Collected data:

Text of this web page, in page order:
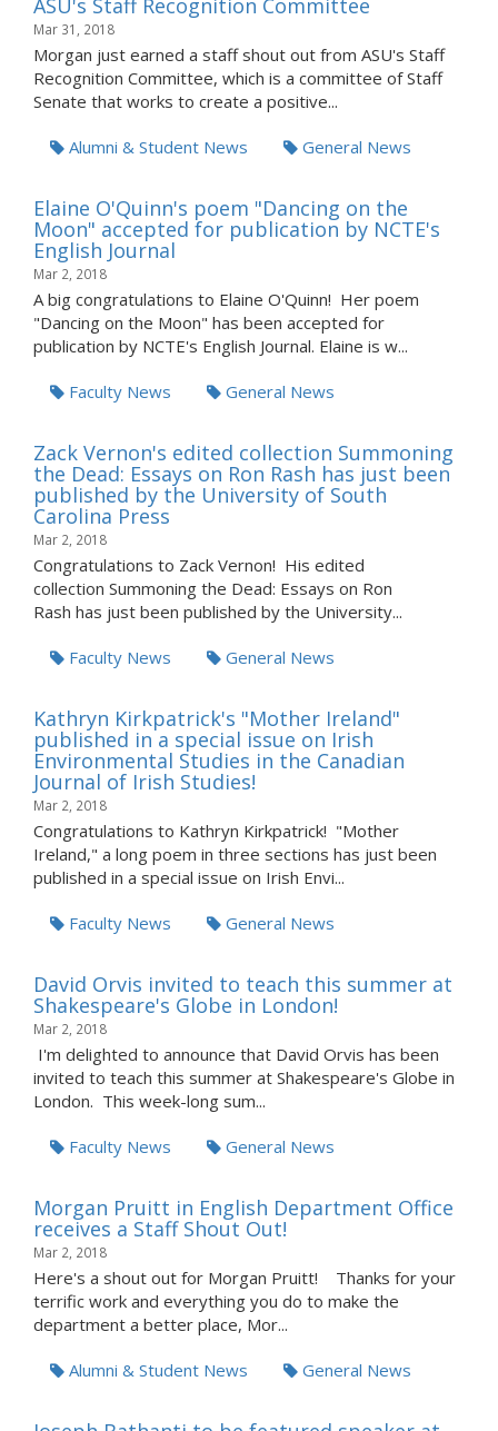
ASU's Staff Recognition Committee
Mar 31, 2018
Morgan just earned a staff shout out from ASU's Staff
Recognition Committee, which is a committee of Staff
Senate that works to create a positive...
Alumni & Student News General News
Elaine O'Quinn's poem "Dancing on the
Moon" accepted for publication by NCTE's
English Journal
Mar 2, 2018
A big congratulations to Elaine O'Quinn! Her poem
"Dancing on the Moon" has been accepted for
publication by NCTE's English Journal. Elaine is w...
Faculty News General News
Zack Vernon's edited collection Summoning
the Dead: Essays on Ron Rash has just been
published by the University of South
Carolina Press
Mar 2, 2018
Congratulations to Zack Vernon! His edited
collection Summoning the Dead: Essays on Ron
Rash has just been published by the University...
Faculty News General News
Kathryn Kirkpatrick's "Mother Ireland"
published in a special issue on Irish
Environmental Studies in the Canadian
Journal of Irish Studies!
Mar 2, 2018
Congratulations to Kathryn Kirkpatrick! "Mother
Ireland," a long poem in three sections has just been
published in a special issue on Irish Envi...
Faculty News General News
David Orvis invited to teach this summer at
Shakespeare's Globe in London!
Mar 2, 2018
I'm delighted to announce that David Orvis has been
invited to teach this summer at Shakespeare's Globe in
London. This week-long sum...
Faculty News General News
Morgan Pruitt in English Department Office
receives a Staff Shout Out!
Mar 2, 2018
Here's a shout out for Morgan Pruitt! Thanks for your
terrific work and everything you do to make the
department a better place, Mor...
Alumni & Student News General News
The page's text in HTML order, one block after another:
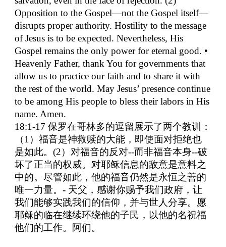
Opposition to the Gospel—not the Gospel itself—
disrupts proper authority. Hostility to the message
of Jesus is to be expected. Nevertheless, His
Gospel remains the only power for eternal good. •
Heavenly Father, thank You for governments that
allow us to practice our faith and to share it with
the rest of the world. May Jesus’ presence continue
to be among His people to bless their labors in His
name. Amen.
18:1-17保罗在哥林多的逗留展示了两个教训：
（1 ）福音是神救赎的大能，即使面对拒绝也
是如此。(2）对福音的反对--而非福音本身--破
坏了正当的权威。对耶稣信息的敌意是意料之
中的。尽管如此，他的福音仍然是永恒之善的
唯一力量。- 天父，感谢你赐予我们政府，让
我们能够实践我们的信仰，并与世人分享。愿
耶稣的临在继续环绕他的子民，以他的名祝福
他们的工作。阿们。
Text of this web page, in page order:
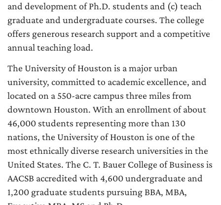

[EXERCISE]
"坏了正当的权威。对耶稣信息的敌意是意料之" marks the last line to keep. Retype every line from the start of the entries through that one, exactly, and drop the pictures.

[ANSWER TO THIS PROBLEM]
Text of this web page, in page order:
ASU's Staff Recognition Committee
Mar 31, 2018
Morgan just earned a staff shout out from ASU's Staff
Recognition Committee, which is a committee of Staff
Senate that works to create a positive...
Alumni & Student News General News
Elaine O'Quinn's poem "Dancing on the
Moon" accepted for publication by NCTE's
English Journal
Mar 2, 2018
A big congratulations to Elaine O'Quinn! Her poem
"Dancing on the Moon" has been accepted for
publication by NCTE's English Journal. Elaine is w...
Faculty News General News
Zack Vernon's edited collection Summoning
the Dead: Essays on Ron Rash has just been
published by the University of South
Carolina Press
Mar 2, 2018
Congratulations to Zack Vernon! His edited
collection Summoning the Dead: Essays on Ron
Rash has just been published by the University...
Faculty News General News
Kathryn Kirkpatrick's "Mother Ireland"
published in a special issue on Irish
Environmental Studies in the Canadian
Journal of Irish Studies!
Mar 2, 2018
Congratulations to Kathryn Kirkpatrick! "Mother
Ireland," a long poem in three sections has just been
published in a special issue on Irish Envi...
Faculty News General News
David Orvis invited to teach this summer at
Shakespeare's Globe in London!
Mar 2, 2018
I'm delighted to announce that David Orvis has been
invited to teach this summer at Shakespeare's Globe in
London. This week-long sum...
Faculty News General News
Morgan Pruitt in English Department Office
receives a Staff Shout Out!
Mar 2, 2018
Here's a shout out for Morgan Pruitt! Thanks for your
terrific work and everything you do to make the
department a better place, Mor...
Alumni & Student News General News
The page's text in HTML order, one block after another:
Opposition to the Gospel—not the Gospel itself—
disrupts proper authority. Hostility to the message
of Jesus is to be expected. Nevertheless, His
Gospel remains the only power for eternal good. •
Heavenly Father, thank You for governments that
allow us to practice our faith and to share it with
the rest of the world. May Jesus’ presence continue
to be among His people to bless their labors in His
name. Amen.
18:1-17保罗在哥林多的逗留展示了两个教训：
（1 ）福音是神救赎的大能，即使面对拒绝也
是如此。(2）对福音的反对--而非福音本身--破
坏了正当的权威。对耶稣信息的敌意是意料之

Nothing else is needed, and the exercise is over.